Katie I'm dealing with a rescue who is normally sweet as can be but has been unpredictably aggressive, at one point biting one of my son's friends. No more kids are allowed at my house (I have two children who aren't happy that they can't have friends over unless my dog's in the kennel); he's learning to be muzzled; and I just found a trainer that is specialized in aggressive dogs. As was said above, I now recognize that I have a dangerous weapon, and I feel I took on the responsibility and am going to spend a lot of resources on training to try to meet that responsibility. If that doesn't work, he's going back, as much as I love the guy. It would be irresponsible of me to do anything else. And your dog sounds a lot more aggressive than mine.


----------



## MythicMut (May 22, 2015)

The shelter should definitely have warned you about the dog. I can't imagine it spent any amount of time there without exhibiting some aggressive behavior. If you are serious about helping this dog get a good muzzle and a professional trainer experienced in aggressive behavior. Take Selzer's advice very seriously


----------



## newlie (Feb 12, 2013)

Because this is such a serious situation, I am going to be more blunt than I usually am, so please don't take offense. I believe you should call the Human Society today, tell them the situation, and say you need to return the dog. I might be wrong, but you sound very young to me, and this is NOT the dog for an inexperienced owner. I am not sure she is the dog for anyone. I agree with Selzer that after several of apparently unprovoked attacks, one of which was on a child, someone should give serious consideration to having the dog put to sleep. Most of us on this forum would not keep a dog like this, personally I wouldn't. You do not want the liability of your dog seriously hurting someone or the guilt that would inevitably follow. This is not to say that you might not find another shepherd down the road that you would do fine with. I am a first time shepherd owner, myself, but although my Newlie has been dog reactive in the past, he has NEVER shown ant aggression toward people. Please make the call today, this is a total mis-match, and I would hate for anything to happen that would be beyond repair.


----------



## carmspack (Feb 2, 2011)

someone abdicated their responsibility and passed on a problem -- a very serious problem . Not every dog can nor should be saved .
Go back to the shelter . I agree with Newlie , and the others . I also don't think the dog was abused , a common grasping at straws attempt to explain behaviour gone wrong . Sometimes dogs , wrecklessly bred , bad breed mixes are just wired wrong and can't be fixed. 
Life with this dog is like walking through a live mine-field.
There will be a blow up the question is when.


----------



## Moriah (May 20, 2014)

Bella_Katie--

I am so sorry you are in this predicament. This dog can in an instant change your life. You can either take care of the problem now or suffer the consequences later. Suzanne Clothier, a well-known trainer and breeder of GSDs says that owners cannot 100% guarantee that management accidents won't happen.

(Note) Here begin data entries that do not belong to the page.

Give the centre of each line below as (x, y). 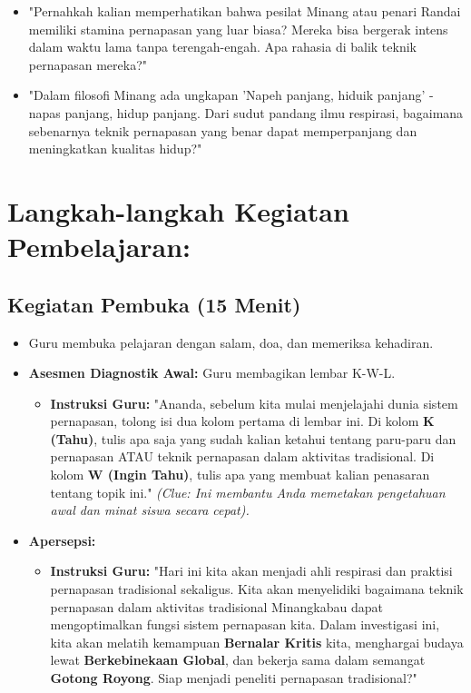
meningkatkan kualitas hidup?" (115, 148)
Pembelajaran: (99, 247)
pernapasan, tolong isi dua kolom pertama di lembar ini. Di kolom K (242, 421)
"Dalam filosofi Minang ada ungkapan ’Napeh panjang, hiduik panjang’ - (231, 95)
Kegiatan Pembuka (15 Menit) (154, 304)
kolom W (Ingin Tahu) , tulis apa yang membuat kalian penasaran (240, 475)
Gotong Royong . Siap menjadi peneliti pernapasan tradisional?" (234, 678)
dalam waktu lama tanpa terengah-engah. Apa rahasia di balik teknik (222, 47)
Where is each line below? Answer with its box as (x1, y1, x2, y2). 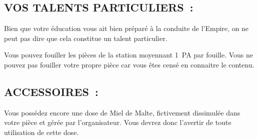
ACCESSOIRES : (4, 83, 98, 99)
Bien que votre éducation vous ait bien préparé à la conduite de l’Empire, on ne (4, 23, 249, 33)
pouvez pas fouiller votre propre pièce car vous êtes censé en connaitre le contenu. (4, 59, 254, 69)
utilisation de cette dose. (4, 126, 79, 137)
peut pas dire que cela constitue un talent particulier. (4, 32, 167, 43)
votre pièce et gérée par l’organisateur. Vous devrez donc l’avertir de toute (4, 117, 231, 127)
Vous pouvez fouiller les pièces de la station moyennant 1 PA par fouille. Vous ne (4, 49, 253, 60)
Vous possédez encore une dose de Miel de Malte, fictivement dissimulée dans (4, 107, 240, 117)
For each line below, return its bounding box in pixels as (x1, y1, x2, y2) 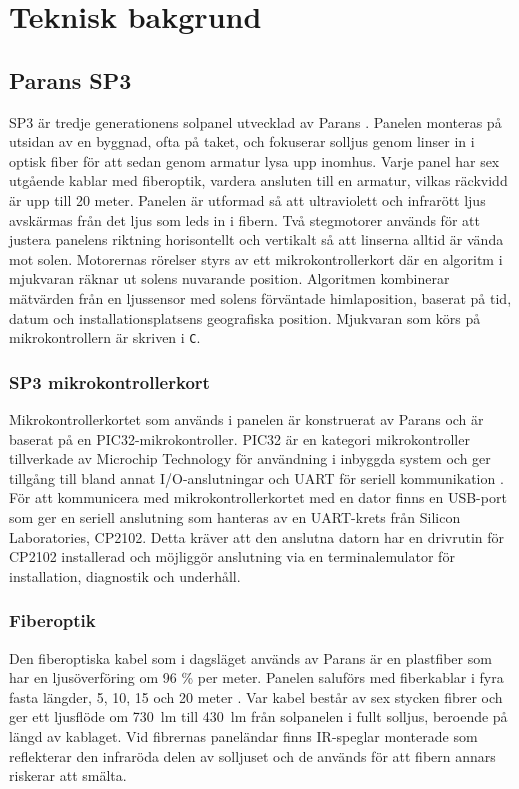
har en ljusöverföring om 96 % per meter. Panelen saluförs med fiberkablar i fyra (9, 667, 504, 688)
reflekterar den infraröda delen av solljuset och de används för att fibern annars (9, 745, 496, 766)
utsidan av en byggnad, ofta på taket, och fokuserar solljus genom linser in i (9, 131, 475, 152)
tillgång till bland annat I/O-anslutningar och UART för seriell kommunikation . (9, 467, 504, 488)
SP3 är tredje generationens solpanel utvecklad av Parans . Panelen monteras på (9, 111, 502, 132)
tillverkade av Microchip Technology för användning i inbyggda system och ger (9, 448, 491, 469)
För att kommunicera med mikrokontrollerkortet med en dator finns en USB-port (9, 487, 507, 508)
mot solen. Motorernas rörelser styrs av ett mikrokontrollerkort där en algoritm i (9, 248, 503, 269)

The dog may be sweet and loving, but in an instant, the dog may become a stick of dynamite.


----------



## Chip18 (Jan 11, 2014)

UH-Oh full on "Red Zone" bubbled dog (a dog that can't be trusted in public!) I had/have one, we/he got over it. 

What are the circumstances of the bites?? Did the "child" bite happen under your watch or is it what you were told??

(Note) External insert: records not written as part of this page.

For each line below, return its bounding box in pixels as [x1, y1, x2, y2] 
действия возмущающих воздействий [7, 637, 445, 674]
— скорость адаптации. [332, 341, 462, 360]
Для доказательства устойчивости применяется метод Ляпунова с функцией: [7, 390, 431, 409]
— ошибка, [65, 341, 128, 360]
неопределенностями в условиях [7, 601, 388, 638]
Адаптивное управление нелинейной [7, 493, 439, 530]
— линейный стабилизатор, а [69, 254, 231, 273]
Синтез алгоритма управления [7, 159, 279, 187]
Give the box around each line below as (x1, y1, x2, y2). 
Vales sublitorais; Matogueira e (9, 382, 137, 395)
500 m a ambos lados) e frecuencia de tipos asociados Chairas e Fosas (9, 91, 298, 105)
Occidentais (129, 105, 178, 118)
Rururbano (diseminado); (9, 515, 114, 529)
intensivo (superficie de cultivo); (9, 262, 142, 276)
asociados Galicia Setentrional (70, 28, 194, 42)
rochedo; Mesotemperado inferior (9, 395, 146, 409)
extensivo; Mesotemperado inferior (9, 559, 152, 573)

Was the store employee a "trainer" or some random store clerk?? Just so you know ...only 10% of trainers are capable of rehabbing "biting dogs!" So flipping open a phone book and looking for "Positive Only" is not going to cut it!

What are the dogs living arrangements, are there random drop ins, family and friends??

Does the dog "have" to routinely interact with kids and strangers ??? Who's being put at risk?? Whether or not "you" can handle this depends on the dogs living arrangements. The "easy" thing to do is to take him back and let "them" deal with him. 

The dog is not coming "up leash" at "you" so that is a point in your favor! I rehabbed my own "Bubble Dog" no big deal, main requirements are due diligence and the dogs trust in you! But ... I am not a "Pro" so what do I know?? 

I can point to those that are so you can find a trainer local to you and show you thinks you can do. Your call.


----------